Tracing in Distributed Systems With Spring Cloud Sleuth
Learn how tracing with Spring Cloud Sleuth can solve the various difficulties with traceability in distributed systems like microservices.
Join the DZone community and get the full member experience.
Join For FreeIn a distributed system, potentially many services are involved in creating a response to a single request. Not only for debugging purposes, it’s essential that the path of such a request can be traced through all involved services. This article gives an overview of the traceability problem in distributed systems and provides some tips on how to implement tracing with Spring Cloud Sleuth.
Traceability in Distributed Systems
Even in a monolithic system, tracing a bug can be hard enough. To find the root cause of an error you search through the log files of the application servers around the point in time the error occurred and hope that you find a stacktrace that explains the error. Ideally, the error message contained a correlation ID that uniquely identifies the error, so that you can just search for that correlation ID in the log files. It’s another plus when the log files are aggregated in a central, searchable log server like Graylog.
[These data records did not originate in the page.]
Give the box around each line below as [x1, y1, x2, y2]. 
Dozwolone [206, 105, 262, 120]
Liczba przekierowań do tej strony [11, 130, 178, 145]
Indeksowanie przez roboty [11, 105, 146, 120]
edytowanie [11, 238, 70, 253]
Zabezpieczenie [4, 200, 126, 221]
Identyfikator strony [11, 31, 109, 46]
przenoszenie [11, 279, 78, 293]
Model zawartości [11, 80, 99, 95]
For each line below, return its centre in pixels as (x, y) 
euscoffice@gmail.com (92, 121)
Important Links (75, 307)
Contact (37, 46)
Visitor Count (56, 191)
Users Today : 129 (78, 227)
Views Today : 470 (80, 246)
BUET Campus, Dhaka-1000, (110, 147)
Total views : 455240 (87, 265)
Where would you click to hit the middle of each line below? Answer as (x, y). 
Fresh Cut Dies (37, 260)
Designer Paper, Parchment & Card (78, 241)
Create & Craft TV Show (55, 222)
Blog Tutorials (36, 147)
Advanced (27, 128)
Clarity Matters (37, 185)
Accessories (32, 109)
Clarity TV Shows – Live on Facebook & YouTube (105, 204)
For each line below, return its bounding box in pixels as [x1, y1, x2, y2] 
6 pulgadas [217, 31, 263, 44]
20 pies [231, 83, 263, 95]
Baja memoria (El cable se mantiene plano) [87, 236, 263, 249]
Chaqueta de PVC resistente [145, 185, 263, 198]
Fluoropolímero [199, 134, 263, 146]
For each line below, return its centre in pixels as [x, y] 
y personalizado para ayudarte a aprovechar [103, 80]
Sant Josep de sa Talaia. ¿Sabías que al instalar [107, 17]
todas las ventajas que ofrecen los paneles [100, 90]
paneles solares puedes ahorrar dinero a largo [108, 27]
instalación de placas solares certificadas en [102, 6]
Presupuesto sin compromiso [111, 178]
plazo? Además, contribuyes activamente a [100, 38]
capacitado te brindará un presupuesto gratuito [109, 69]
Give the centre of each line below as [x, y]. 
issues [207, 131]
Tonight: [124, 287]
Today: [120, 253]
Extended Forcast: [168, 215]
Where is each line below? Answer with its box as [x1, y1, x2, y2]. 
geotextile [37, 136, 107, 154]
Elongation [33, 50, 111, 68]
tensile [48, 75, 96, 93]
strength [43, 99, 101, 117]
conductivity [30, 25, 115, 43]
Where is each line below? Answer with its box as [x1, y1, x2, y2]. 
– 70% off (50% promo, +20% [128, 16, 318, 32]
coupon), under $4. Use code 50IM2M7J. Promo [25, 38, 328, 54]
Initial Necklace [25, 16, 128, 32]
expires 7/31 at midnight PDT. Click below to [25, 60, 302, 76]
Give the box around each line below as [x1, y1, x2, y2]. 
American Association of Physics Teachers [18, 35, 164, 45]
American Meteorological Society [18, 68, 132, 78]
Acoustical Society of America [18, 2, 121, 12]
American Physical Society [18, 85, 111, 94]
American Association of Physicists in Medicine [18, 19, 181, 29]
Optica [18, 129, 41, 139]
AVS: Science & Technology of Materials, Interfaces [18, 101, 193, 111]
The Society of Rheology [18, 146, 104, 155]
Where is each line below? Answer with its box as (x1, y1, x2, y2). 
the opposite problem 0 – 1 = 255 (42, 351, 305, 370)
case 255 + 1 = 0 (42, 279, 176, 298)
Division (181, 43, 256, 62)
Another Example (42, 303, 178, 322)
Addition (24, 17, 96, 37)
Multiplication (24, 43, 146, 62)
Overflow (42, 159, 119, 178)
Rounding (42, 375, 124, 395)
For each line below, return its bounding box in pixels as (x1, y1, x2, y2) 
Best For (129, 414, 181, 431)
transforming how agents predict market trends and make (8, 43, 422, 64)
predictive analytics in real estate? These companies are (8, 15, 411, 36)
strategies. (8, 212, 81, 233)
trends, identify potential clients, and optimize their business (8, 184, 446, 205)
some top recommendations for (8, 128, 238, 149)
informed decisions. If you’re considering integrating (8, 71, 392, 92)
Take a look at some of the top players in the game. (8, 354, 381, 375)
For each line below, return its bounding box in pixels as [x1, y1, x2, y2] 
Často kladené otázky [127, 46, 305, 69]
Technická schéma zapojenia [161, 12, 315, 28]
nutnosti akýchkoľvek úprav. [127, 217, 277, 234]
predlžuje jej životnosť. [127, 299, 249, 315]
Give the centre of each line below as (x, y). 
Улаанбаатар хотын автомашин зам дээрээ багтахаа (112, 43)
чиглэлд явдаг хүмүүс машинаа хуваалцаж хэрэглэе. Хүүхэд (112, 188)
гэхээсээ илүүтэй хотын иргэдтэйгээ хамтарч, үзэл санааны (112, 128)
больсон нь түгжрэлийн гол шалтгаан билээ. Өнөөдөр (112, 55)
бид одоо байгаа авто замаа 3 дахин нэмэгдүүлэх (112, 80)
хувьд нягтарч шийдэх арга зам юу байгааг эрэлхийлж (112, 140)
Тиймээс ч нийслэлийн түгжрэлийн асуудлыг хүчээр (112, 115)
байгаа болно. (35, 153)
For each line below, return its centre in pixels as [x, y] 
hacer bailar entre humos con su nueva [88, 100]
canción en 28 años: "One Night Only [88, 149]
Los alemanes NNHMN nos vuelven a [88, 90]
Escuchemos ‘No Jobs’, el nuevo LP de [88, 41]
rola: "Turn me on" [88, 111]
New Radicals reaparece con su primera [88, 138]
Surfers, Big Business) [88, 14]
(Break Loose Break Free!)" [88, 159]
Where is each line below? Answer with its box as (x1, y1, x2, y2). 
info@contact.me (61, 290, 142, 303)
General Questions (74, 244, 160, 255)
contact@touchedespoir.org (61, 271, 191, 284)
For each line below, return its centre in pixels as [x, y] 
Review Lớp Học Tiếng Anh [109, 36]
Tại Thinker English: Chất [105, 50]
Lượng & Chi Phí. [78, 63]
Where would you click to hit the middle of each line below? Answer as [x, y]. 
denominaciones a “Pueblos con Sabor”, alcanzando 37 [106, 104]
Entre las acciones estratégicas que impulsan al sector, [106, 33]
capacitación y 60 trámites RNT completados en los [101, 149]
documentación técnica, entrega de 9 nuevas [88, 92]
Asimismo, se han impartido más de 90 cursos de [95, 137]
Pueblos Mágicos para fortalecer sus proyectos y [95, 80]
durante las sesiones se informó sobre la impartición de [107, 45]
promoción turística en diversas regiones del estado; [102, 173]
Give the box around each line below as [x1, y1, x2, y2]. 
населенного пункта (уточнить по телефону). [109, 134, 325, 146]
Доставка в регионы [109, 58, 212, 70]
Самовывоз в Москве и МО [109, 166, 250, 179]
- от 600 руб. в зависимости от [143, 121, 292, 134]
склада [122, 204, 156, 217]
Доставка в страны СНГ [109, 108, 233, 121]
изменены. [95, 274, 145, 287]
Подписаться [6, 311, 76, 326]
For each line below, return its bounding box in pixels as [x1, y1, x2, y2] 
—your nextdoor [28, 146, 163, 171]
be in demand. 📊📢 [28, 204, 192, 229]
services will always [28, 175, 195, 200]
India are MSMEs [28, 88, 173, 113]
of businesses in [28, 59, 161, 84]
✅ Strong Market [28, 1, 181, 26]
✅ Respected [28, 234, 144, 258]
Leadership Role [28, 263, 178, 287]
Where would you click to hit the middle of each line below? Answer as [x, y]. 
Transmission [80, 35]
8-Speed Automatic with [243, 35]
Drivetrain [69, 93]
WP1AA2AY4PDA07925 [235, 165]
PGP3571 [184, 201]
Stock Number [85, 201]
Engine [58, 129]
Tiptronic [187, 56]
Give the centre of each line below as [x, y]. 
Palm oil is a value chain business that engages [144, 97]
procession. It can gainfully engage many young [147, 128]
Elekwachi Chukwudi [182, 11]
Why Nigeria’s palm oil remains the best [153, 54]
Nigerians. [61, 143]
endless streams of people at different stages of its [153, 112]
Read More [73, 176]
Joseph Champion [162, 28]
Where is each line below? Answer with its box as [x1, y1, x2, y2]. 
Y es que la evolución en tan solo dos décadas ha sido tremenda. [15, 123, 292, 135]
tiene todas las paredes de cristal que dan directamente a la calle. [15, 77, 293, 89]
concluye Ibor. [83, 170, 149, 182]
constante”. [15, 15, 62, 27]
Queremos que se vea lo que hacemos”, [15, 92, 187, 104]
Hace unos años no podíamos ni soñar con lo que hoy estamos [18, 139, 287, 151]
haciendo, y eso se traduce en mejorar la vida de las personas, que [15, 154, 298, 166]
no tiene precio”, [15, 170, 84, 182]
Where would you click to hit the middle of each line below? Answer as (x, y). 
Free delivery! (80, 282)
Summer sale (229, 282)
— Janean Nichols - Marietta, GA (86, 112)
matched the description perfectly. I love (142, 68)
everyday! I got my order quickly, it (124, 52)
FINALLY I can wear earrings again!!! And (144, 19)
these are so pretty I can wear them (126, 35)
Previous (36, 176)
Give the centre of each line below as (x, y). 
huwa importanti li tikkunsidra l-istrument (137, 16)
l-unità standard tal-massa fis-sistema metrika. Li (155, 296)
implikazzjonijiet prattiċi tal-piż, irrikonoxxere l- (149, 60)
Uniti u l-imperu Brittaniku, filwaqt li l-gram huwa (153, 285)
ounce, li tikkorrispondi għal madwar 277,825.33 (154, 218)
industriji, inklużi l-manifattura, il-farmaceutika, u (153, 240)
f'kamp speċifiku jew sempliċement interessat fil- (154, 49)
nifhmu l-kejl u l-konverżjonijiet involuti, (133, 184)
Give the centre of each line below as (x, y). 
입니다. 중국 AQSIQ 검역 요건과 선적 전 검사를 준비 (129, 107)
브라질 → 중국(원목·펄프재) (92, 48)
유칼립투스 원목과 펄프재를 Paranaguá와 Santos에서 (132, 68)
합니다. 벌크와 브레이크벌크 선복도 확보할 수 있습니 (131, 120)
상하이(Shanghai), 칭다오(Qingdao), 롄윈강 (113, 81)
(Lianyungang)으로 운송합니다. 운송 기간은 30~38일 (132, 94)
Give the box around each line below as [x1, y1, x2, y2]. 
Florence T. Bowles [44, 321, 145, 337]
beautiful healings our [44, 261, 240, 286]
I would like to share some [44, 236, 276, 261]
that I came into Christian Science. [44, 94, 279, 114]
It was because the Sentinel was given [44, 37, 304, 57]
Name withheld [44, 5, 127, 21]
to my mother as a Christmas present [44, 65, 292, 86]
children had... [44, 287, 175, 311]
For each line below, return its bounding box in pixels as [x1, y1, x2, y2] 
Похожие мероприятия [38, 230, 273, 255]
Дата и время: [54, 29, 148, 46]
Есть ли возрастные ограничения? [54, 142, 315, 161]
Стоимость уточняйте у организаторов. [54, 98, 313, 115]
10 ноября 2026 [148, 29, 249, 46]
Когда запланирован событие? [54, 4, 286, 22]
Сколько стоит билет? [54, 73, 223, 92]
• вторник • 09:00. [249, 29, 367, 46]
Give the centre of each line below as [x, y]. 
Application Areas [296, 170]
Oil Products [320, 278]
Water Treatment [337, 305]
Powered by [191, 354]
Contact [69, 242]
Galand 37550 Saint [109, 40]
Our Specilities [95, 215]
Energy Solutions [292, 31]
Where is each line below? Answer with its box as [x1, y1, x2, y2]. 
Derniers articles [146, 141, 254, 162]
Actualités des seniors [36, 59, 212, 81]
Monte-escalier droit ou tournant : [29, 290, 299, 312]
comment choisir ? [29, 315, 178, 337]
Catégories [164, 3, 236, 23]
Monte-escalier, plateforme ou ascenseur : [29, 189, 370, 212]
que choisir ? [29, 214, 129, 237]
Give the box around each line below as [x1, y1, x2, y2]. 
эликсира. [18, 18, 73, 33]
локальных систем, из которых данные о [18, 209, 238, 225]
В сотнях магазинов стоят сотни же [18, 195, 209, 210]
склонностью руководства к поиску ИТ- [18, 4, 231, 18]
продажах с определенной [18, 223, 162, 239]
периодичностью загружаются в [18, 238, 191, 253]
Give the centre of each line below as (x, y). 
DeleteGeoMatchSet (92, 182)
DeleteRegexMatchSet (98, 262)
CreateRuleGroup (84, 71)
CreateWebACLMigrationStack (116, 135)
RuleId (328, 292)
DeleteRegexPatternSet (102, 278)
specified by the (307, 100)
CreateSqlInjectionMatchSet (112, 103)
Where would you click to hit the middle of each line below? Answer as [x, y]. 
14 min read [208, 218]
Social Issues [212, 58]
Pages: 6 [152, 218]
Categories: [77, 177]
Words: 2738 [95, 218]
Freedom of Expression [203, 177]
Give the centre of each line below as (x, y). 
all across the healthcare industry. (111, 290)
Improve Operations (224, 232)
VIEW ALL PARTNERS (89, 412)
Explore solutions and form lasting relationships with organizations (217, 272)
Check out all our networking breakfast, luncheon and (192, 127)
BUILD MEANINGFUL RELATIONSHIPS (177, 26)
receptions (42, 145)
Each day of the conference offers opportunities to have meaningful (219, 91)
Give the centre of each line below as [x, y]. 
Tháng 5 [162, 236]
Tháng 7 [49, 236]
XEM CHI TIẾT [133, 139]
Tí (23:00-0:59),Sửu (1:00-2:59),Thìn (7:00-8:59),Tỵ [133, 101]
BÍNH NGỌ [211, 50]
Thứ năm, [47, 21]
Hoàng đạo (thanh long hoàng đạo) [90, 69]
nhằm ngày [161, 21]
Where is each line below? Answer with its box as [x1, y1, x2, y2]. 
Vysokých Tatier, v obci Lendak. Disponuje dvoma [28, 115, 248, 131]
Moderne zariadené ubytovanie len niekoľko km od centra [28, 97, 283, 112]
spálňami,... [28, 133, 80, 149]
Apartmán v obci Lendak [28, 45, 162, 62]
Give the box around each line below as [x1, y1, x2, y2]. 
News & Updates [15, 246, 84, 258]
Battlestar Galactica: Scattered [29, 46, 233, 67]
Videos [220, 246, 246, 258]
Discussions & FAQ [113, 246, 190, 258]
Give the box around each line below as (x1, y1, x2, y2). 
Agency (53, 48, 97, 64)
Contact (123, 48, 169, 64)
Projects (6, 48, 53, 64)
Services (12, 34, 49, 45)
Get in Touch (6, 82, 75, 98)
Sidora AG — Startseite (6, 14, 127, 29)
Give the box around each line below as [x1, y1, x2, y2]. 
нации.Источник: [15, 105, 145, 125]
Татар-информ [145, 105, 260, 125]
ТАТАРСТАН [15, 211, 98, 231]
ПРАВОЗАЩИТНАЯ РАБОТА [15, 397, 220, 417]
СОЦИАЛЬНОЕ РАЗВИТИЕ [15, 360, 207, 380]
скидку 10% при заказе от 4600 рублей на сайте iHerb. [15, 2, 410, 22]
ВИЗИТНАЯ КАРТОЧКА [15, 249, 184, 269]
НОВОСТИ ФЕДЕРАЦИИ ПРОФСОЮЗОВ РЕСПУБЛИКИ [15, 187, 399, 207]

In a distributed system, this tracing gets even harder since many different services running on different machines may be involved in responding to a single request. Here, a central log server and a correlation ID are not negotiable. But the correlation ID now spans different services and thus has to be shared across service boundaries.
As an example for this article, let’s have a look at a distributed system with three services (see figure below). As result of a request getCustomerWithAddress
we expect customer and address data as a response. The customer and address data each live in the responsibility of a different service so that the initial service (the “downstream” service) has to forward a request to those (“upstream”) services and aggregate their responses.
If an error occurs in one of those upstream services, the upstream service will probably log the error. Since the downstream services receives an error response, it will probably also log an error. For a straightforward error analysis, both log entries should be connected by a shared correlation ID.
This correlation ID is usually called a trace ID. A trace ID is created when a request from outside of the system is directed at a downstream service. Within the system, the trace ID is then passed on to the upstream services so they can use them in their log entries.
Implement Tracing With Spring Cloud Sleuth
Spring Cloud Sleuth is a library that supports implementing such a trace ID. Sleuth is part of the Spring Cloud project which provides solutions for cloud systems (which are distributed systems by definition). The following sections describe how to activate Sleuth in a Spring Boot application and provide a couple getting started tips.
If you would rather look at code than read words, most of the code examples in this article can be found in these Github repositories: downstream-service and upstream-service.
Activate Spring Cloud Sleuth
First of all, Spring Cloud Sleuth has to be added as a dependency in your build management tool. For Gradle:
compile('org.springframework.cloud:spring-cloud-starter-sleuth:1.2.4.RELEASE')
After this, Sleuth is activated by default and creates a trace ID for each incoming request. If the header x-b3-traceid
of the incoming request already contains a trace ID, the existing trace ID will be used. In outgoing requests, the trace ID is put into the header so that the next upstream service can read it.
The name of the header field consists of the prefix x
, which is used for custom headers that are not part of the HTTP specification, and b3
for “BigBrotherBird,” which once was the name of the popular tracing UI Zipkin. Sleuth borrows its vocabulary from Zipkin.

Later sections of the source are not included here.